* [TASK INPUTS]
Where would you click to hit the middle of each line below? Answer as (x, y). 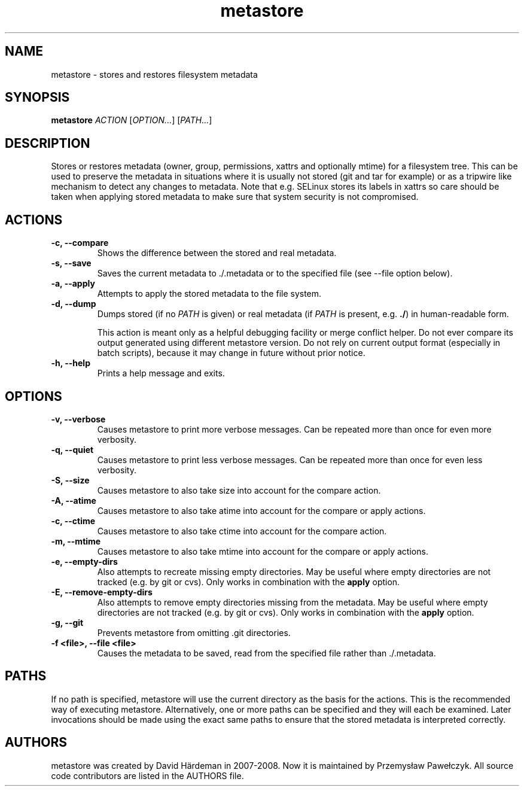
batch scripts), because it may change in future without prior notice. (231, 353)
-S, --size (70, 480)
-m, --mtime (76, 541)
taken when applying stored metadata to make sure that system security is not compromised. (235, 197)
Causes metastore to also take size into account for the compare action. (239, 490)
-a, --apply (73, 284)
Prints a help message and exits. (161, 373)
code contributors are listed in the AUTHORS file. (147, 775)

* [WHAT YOU SHOULD DO]
Give the number of lines in the records that contain the string "size", and write nothing besides that number.

* [RESULT FOR THIS EXERCISE]
2